Work item: Beneath this line is the data. Output exactly the lines from the line with "the Apache 2" to the line with "bugs and issues", both ends included, and nothing more.

Data provided:
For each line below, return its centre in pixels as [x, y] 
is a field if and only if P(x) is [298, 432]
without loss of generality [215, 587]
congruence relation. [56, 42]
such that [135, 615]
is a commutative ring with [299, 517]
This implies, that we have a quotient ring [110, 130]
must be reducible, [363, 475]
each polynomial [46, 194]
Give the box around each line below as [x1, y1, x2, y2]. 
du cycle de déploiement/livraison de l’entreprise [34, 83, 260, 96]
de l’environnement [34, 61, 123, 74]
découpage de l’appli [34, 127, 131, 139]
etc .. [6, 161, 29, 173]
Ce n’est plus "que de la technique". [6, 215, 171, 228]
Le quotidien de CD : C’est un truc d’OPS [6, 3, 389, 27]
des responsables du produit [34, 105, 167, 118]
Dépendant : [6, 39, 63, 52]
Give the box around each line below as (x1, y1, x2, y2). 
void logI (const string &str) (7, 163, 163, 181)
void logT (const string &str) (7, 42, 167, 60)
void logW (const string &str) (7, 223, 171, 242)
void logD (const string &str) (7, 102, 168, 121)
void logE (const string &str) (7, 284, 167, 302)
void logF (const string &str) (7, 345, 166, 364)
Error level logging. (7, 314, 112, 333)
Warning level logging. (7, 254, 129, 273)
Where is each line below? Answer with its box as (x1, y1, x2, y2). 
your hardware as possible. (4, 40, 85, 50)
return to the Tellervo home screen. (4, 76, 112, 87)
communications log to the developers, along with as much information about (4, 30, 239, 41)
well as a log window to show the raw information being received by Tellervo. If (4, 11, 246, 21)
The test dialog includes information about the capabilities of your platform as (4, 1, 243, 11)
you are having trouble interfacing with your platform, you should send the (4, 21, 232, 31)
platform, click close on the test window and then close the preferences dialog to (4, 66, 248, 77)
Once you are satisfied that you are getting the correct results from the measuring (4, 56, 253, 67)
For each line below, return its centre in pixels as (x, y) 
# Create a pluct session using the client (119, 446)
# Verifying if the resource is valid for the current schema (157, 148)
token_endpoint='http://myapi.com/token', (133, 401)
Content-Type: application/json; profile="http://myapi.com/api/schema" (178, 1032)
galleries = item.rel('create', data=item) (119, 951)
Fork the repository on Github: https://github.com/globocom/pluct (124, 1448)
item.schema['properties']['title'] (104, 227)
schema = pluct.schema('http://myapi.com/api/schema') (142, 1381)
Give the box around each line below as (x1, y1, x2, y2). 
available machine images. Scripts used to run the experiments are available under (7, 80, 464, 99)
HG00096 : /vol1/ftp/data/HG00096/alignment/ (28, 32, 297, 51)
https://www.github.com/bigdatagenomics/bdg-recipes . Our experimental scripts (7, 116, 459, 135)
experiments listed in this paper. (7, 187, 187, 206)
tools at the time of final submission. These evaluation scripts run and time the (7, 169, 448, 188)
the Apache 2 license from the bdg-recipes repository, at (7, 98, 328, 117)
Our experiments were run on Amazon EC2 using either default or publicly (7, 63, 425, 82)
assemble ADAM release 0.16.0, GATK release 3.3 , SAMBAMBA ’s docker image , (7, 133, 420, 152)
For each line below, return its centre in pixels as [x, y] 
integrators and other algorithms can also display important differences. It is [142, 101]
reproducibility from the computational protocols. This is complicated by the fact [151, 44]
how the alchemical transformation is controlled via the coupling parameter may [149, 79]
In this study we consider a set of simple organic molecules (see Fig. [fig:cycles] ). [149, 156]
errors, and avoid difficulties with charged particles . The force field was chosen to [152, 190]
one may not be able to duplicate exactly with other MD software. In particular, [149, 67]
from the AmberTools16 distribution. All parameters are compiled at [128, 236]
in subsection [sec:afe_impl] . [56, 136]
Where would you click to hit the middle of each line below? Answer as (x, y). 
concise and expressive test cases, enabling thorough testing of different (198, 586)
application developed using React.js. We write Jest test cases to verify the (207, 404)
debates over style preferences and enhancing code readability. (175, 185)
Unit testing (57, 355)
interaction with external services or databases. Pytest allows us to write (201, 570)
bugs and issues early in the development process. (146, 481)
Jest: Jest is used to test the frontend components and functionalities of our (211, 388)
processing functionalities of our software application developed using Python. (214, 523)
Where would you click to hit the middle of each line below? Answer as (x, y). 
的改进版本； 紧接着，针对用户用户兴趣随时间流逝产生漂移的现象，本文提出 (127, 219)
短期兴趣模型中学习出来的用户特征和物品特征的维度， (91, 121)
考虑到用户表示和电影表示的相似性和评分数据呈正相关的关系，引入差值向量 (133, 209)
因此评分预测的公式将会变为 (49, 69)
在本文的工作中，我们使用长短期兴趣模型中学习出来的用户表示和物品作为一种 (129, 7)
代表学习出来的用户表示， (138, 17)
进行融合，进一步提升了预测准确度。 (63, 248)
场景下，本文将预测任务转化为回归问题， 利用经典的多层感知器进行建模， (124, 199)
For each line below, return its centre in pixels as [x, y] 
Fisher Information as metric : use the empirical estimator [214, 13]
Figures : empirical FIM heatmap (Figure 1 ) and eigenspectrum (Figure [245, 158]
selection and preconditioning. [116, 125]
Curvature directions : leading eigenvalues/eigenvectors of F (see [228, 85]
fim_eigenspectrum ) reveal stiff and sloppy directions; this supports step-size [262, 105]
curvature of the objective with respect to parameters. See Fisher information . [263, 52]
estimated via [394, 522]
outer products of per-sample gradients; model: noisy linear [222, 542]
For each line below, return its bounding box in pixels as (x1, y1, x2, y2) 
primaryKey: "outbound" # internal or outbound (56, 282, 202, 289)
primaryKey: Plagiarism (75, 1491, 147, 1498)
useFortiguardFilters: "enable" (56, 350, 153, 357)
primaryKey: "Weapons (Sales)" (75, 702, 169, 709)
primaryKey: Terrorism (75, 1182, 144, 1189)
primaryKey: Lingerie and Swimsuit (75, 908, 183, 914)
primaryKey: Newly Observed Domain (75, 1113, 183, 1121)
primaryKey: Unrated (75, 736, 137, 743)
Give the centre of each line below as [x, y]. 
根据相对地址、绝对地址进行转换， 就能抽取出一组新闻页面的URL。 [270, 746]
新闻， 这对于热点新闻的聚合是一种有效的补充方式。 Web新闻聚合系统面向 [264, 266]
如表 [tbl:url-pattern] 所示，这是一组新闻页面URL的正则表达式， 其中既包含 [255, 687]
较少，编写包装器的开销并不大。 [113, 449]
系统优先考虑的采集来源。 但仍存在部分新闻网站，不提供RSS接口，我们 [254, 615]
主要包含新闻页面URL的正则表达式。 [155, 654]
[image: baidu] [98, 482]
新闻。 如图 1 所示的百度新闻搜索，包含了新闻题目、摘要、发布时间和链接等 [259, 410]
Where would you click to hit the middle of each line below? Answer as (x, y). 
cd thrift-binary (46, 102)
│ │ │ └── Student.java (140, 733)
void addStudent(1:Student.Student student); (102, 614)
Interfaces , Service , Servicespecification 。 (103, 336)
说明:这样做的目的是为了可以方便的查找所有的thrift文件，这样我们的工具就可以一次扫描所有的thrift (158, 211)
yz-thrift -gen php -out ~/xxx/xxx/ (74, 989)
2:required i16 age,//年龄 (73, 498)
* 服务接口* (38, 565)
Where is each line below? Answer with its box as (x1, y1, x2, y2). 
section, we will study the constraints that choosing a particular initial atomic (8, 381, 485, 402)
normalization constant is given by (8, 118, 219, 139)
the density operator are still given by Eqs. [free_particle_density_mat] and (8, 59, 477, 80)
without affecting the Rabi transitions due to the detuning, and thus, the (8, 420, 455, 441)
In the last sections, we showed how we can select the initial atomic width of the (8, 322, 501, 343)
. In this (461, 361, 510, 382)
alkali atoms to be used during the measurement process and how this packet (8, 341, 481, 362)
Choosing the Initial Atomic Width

Exercise solution:
the Apache 2 license from the bdg-recipes repository, at (7, 98, 328, 117)
Our experiments were run on Amazon EC2 using either default or publicly (7, 63, 425, 82)
assemble ADAM release 0.16.0, GATK release 3.3 , SAMBAMBA ’s docker image , (7, 133, 420, 152)
For each line below, return its centre in pixels as [x, y] 
integrators and other algorithms can also display important differences. It is [142, 101]
reproducibility from the computational protocols. This is complicated by the fact [151, 44]
how the alchemical transformation is controlled via the coupling parameter may [149, 79]
In this study we consider a set of simple organic molecules (see Fig. [fig:cycles] ). [149, 156]
errors, and avoid difficulties with charged particles . The force field was chosen to [152, 190]
one may not be able to duplicate exactly with other MD software. In particular, [149, 67]
from the AmberTools16 distribution. All parameters are compiled at [128, 236]
in subsection [sec:afe_impl] . [56, 136]
Where would you click to hit the middle of each line below? Answer as (x, y). 
concise and expressive test cases, enabling thorough testing of different (198, 586)
application developed using React.js. We write Jest test cases to verify the (207, 404)
debates over style preferences and enhancing code readability. (175, 185)
Unit testing (57, 355)
interaction with external services or databases. Pytest allows us to write (201, 570)
bugs and issues early in the development process. (146, 481)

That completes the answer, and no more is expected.